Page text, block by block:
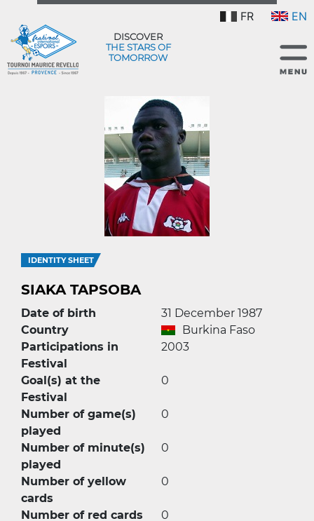
FR EN
DISCOVER
THE STARS OF
TOMORROW
IDENTITY SHEET
SIAKA TAPSOBA
Date of birth
31 December 1987
Country
Burkina Faso
Participations in
Festival
2003
Goal(s) at the
Festival
0
Number of game(s)
played
0
Number of minute(s)
played
0
Number of yellow
cards
0
Number of red cards 0
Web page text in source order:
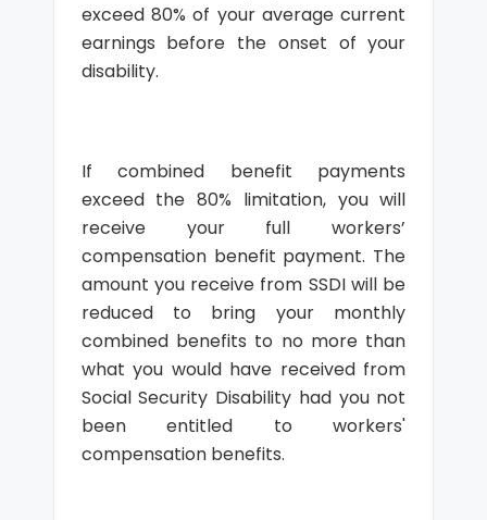
exceed 80% of your average current
earnings before the onset of your
disability.
If combined benefit payments
exceed the 80% limitation, you will
receive your full workers’
compensation benefit payment. The
amount you receive from SSDI will be
reduced to bring your monthly
combined benefits to no more than
what you would have received from
Social Security Disability had you not
been entitled to workers'
compensation benefits.

· · · ·

*PROBLEM TO WORK ON*
Transcribe the listing exactly; skip the pictures.

*WRITTEN REPLY*
Page text, block by block:
FR EN
DISCOVER
THE STARS OF
TOMORROW
IDENTITY SHEET
SIAKA TAPSOBA
Date of birth
31 December 1987
Country
Burkina Faso
Participations in
Festival
2003
Goal(s) at the
Festival
0
Number of game(s)
played
0
Number of minute(s)
played
0
Number of yellow
cards
0
Number of red cards 0
Web page text in source order:
exceed 80% of your average current
earnings before the onset of your
disability.
If combined benefit payments
exceed the 80% limitation, you will
receive your full workers’
compensation benefit payment. The
amount you receive from SSDI will be
reduced to bring your monthly
combined benefits to no more than
what you would have received from
Social Security Disability had you not
been entitled to workers'
compensation benefits.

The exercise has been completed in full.